PALM BEACH GARDENS, Fla., Sept. 22, 2021 /PRNewswire/ -- Carrier Global Corporation (NYSE: CARR) today announced that it has signed an agreement to acquire Nlyte Software ("Nlyte"), a leader in data center infrastructure management (DCIM) software. Nlyte's proven data center expertise will expand Carrier's HVAC business's access to the growing DCIM segment, complement its differentiated Automated Logic Controls business to create integrated customer solutions, and help fulfill its strategic focus on sustainable and intelligent solutions through increased recurring revenues.

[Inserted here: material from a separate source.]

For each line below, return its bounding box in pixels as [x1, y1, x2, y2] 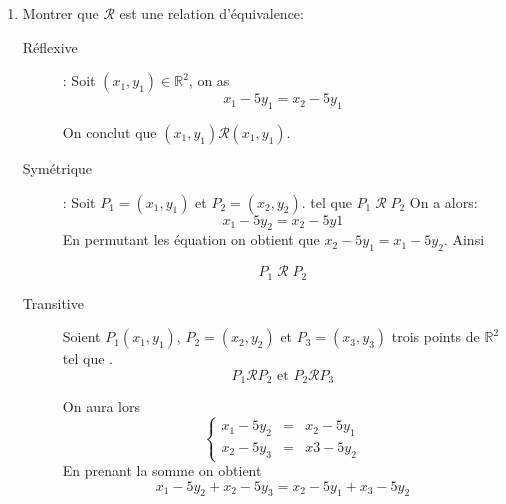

Carrier is the leading global provider of healthy, safe, sustainable and intelligent building and cold chain solutions.

"Nlyte's software and services, along with the expertise of its team, will enable Carrier to further develop our data center capabilities and bring enhanced services and solutions to Carrier's broad, global customer base," said Chris Nelson, President, HVAC, Carrier. "This is an excellent strategic fit and enables us to provide customers a premier offering of data center controls and infrastructure power management."

"This transaction strengthens and expands our data center offerings," said Doug Sabella, CEO, Nlyte. "As a leader in the DCIM market, we will be able to offer new solutions and value-added customer services for HVAC equipment, building automation, controls, security and fire systems. With Carrier's global footprint, Nlyte will be able to reach new segments and geographies."

Nlyte helps customers manage their IT infrastructure and drives digital transformation of data centers. Its DCIM software provides centralized management of all data center resources, which helps organizations plan, view and optimize their data centers for maximum energy efficiency and transparency. These outcomes have helped Nlyte enjoy a 98% customer retention rate.  

Nlyte will become part of Automated Logic Corporation (ALC), Carrier's building automation and controls business, within Carrier's HVAC segment. Combining ALC WebCtrl building automation and Nlyte DCIM systems will provide data center customers a complete intelligent solution to further improve operational efficiencies.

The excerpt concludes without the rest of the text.